By Staff | Nov 5, 2010

The transfer of agricultural nutrients into bodies of water far from Iowa’s fertile farmlands can have unfortunate environmental consequences. That’s a major reason why improving water quality is an important priority.

According to Dean Lemke, who heads the Water Resources Bureau of the Iowa Department of Agriculture and Land Stewardship, the department is pursuing a two-pronged strategy to reduce nutrient transfer from agricultural lands:

  • “Continue long-standing programs to encourage adoption of traditional conservation practices,” and
  • “Develop new, innovative technologies and programs targeted to reducing nutrient transport to water resources.”

A major step forward in the campaign to enhance water quality took place last month with the dedication of the first Iowa Integrated Drainage and Wetland Landscape Systems Initiative pilot site southeast of Pocahontas.
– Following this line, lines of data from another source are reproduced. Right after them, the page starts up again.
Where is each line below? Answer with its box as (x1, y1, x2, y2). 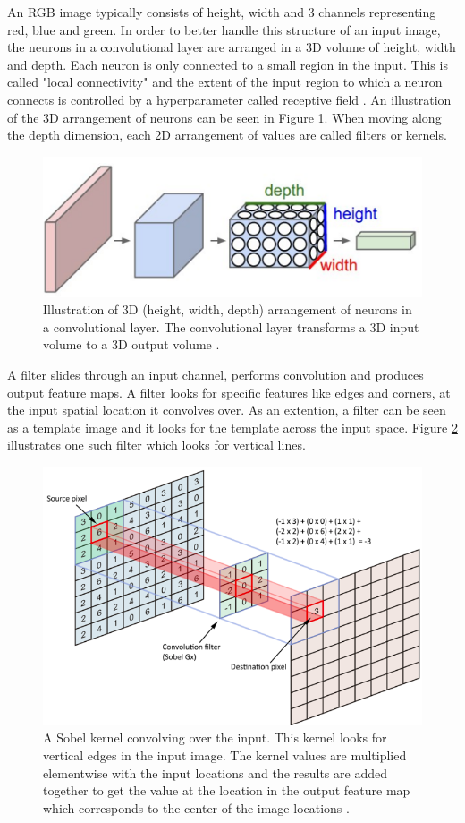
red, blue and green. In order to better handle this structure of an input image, (7, 20, 441, 39)
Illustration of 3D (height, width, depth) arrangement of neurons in (43, 300, 412, 319)
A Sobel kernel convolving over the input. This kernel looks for (43, 728, 387, 747)
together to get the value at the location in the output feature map (43, 781, 410, 800)
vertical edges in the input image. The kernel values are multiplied (43, 745, 407, 764)
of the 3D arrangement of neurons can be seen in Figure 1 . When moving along (7, 107, 442, 126)
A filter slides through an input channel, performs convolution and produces (7, 364, 424, 383)
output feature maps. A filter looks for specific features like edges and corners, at (7, 382, 451, 401)
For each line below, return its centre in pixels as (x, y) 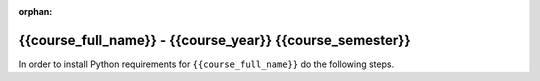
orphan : (35, 11)
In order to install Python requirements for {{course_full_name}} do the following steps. (206, 64)
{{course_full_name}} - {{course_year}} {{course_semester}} (214, 40)
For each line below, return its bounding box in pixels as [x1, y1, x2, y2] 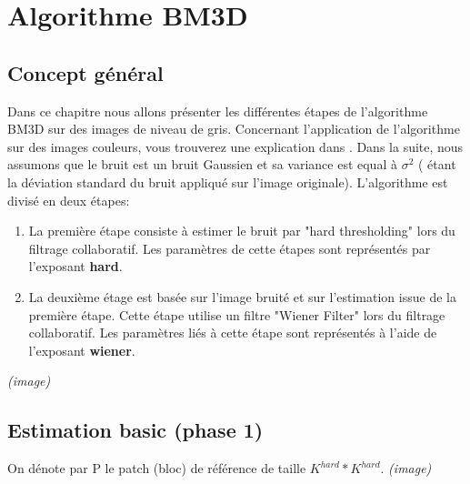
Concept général [7, 58, 164, 86]
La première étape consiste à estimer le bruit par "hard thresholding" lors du [28, 221, 455, 240]
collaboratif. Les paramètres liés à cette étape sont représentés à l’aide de [28, 323, 437, 342]
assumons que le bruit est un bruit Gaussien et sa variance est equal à [7, 155, 397, 174]
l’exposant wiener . [28, 340, 135, 359]
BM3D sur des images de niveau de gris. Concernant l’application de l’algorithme [7, 119, 460, 138]
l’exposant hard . [28, 257, 123, 276]
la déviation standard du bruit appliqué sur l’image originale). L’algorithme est [7, 172, 448, 191]
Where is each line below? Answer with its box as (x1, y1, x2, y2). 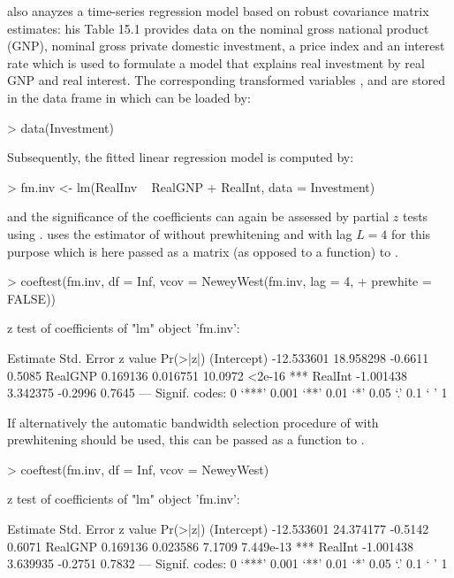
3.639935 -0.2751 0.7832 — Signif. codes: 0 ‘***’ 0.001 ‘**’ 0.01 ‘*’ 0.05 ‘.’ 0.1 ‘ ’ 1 (7, 554, 448, 573)
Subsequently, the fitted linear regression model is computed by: (7, 148, 354, 166)
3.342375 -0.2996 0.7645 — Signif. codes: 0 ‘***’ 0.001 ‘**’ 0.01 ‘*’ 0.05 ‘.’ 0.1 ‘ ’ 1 (7, 383, 448, 402)
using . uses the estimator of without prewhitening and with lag (7, 224, 352, 243)
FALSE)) (7, 289, 57, 307)
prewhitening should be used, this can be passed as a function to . (7, 430, 365, 449)
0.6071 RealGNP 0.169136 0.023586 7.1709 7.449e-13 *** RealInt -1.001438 (7, 536, 413, 555)
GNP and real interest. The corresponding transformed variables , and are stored (7, 71, 446, 89)
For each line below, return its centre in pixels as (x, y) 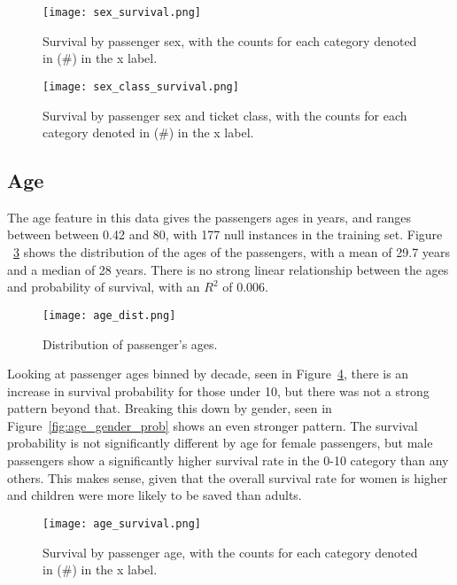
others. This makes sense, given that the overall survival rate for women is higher (228, 477)
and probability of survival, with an (104, 287)
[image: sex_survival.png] (122, 12)
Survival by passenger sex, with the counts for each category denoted (230, 40)
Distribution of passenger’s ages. (130, 343)
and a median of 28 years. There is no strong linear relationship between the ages (228, 269)
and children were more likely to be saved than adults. (155, 495)
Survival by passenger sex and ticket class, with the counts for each (225, 115)
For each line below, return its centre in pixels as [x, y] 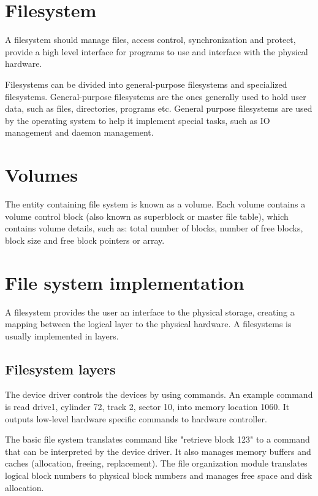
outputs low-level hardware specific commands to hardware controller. [136, 418]
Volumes [41, 175]
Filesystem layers [60, 369]
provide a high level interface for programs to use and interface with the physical [157, 51]
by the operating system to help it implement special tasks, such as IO [138, 120]
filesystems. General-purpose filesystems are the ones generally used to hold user [156, 96]
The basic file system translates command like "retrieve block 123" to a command [157, 439]
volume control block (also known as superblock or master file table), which [147, 216]
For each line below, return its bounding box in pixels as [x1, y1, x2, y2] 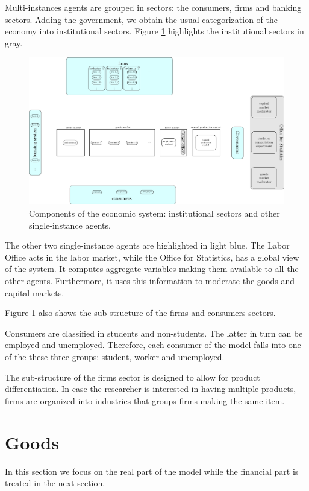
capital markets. [5, 286, 64, 299]
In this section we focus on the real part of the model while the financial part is [5, 464, 299, 477]
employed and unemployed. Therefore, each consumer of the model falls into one [5, 338, 301, 351]
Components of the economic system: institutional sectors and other [29, 207, 280, 220]
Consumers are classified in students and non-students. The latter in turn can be [5, 326, 303, 339]
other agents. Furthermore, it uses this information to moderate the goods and [5, 274, 295, 287]
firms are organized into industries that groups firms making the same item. [5, 394, 285, 407]
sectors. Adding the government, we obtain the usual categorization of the [5, 13, 278, 25]
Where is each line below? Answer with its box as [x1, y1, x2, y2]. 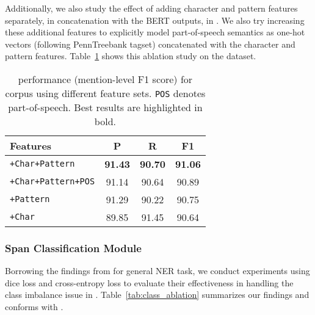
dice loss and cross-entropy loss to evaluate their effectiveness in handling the [5, 276, 294, 289]
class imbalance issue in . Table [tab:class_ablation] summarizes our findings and [5, 288, 310, 301]
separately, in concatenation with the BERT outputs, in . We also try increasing [5, 13, 305, 26]
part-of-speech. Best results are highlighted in [8, 100, 203, 114]
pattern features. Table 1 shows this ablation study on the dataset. [5, 49, 256, 62]
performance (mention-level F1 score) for [18, 71, 193, 86]
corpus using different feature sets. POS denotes [5, 85, 206, 100]
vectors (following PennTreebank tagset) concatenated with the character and [5, 37, 295, 50]
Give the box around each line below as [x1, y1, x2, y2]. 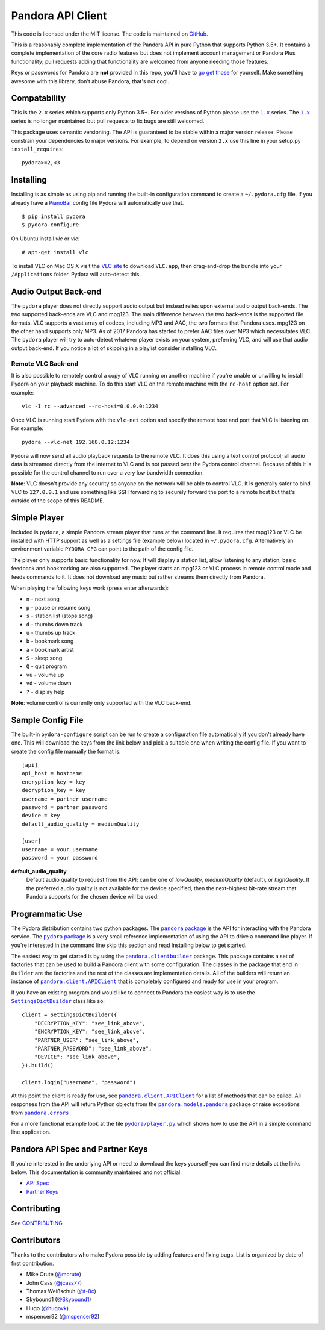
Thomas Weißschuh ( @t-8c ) [26, 1287, 96, 1294]
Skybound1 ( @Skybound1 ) [26, 1296, 91, 1303]
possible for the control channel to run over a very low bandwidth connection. [11, 469, 204, 476]
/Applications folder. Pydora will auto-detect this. [11, 271, 141, 278]
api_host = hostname [22, 770, 82, 777]
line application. [11, 1128, 51, 1135]
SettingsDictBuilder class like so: [11, 997, 105, 1004]
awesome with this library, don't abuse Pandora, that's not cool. [11, 77, 170, 84]
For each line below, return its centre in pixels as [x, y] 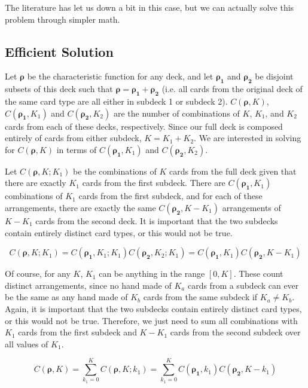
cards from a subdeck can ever [243, 285]
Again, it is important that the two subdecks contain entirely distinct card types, [153, 308]
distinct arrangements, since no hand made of [88, 285]
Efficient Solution [59, 51]
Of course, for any [38, 274]
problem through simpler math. [62, 19]
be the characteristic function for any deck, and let [120, 76]
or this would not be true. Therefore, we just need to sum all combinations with [151, 320]
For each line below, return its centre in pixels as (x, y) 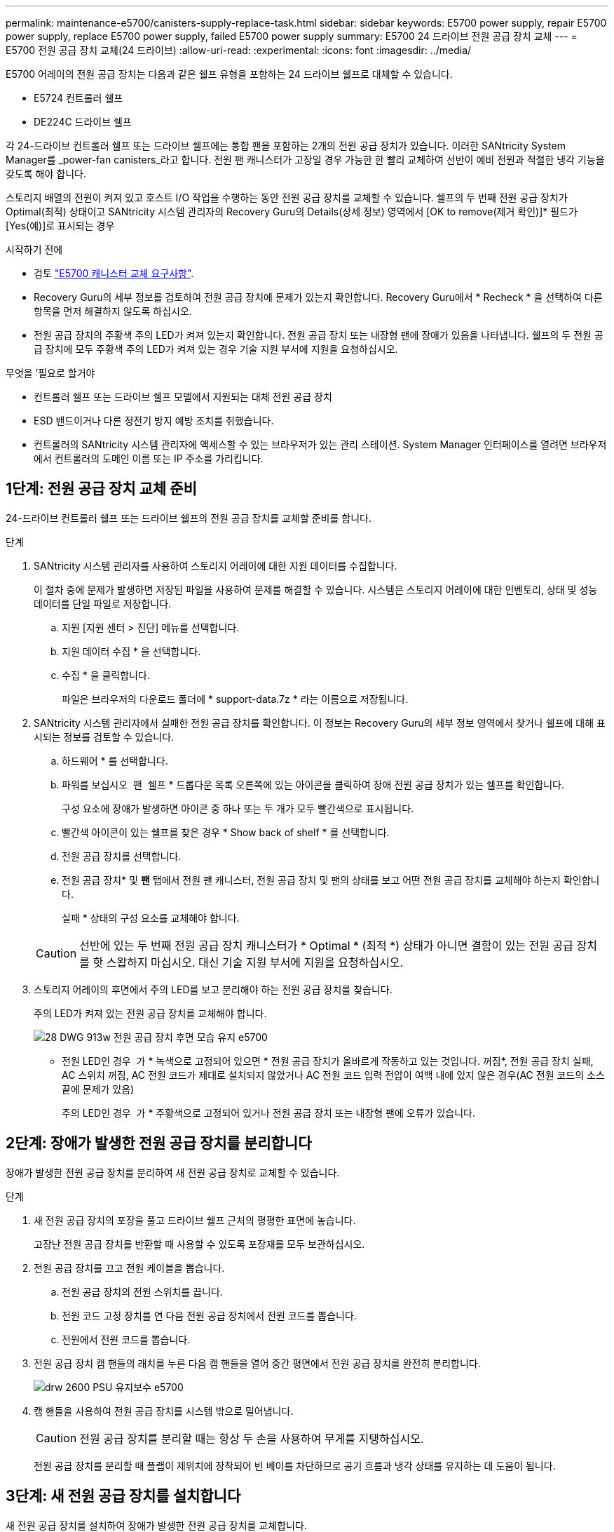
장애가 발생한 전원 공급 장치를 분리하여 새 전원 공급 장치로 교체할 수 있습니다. (173, 1172)
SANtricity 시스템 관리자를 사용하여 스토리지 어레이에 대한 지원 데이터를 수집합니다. (216, 565)
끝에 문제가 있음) (98, 1089)
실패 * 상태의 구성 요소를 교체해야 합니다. (151, 918)
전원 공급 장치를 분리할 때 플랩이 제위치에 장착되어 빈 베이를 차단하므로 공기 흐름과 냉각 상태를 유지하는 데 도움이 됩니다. (295, 1465)
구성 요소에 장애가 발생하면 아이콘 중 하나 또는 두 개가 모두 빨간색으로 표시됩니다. (238, 808)
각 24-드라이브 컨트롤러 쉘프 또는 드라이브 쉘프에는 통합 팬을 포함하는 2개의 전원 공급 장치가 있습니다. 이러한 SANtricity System (286, 146)
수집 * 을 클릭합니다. (106, 675)

This important project has had the enthusiastic support of Iowa Secretary Bill Northey, who participated in the dedication.

This initiative represents the marriage of a wetlands preservation undertaking and 21st-century subsurface drainage technology. This was emphasized in a statement released by the department:

“Through this initiative, a constructed wetland designed to improve water quality has been created as part of the modernization of existing subsurface drainage serving agricultural lands in Iowa.”

This innovative undertaking is the first project to incorporate a wetland as part of a modern system for subsurface drainage.

Just how effective the wetland is in “treating the subsurface drainage to remove pollutants, primarily nitrates” will be assessed by researchers from Iowa State University.

According to the statement IDALS released about the Pocahontas County undertaking, in addition to generating an enhanced habitat for wildlife, “existing research shows that these types of wetlands reduce nitrate loading by more than 50 percent and when combined with drainage systems both surface water runoff and phosphorus loss to Iowa streams are projected to be cut in half.”

Consequently, there’s good reason to have high hopes that the endeavor just launched will prove a prototype for other similar projects.

Farm News applauds this initiative and looks forward to hearing more about the research conclusions in the months ahead.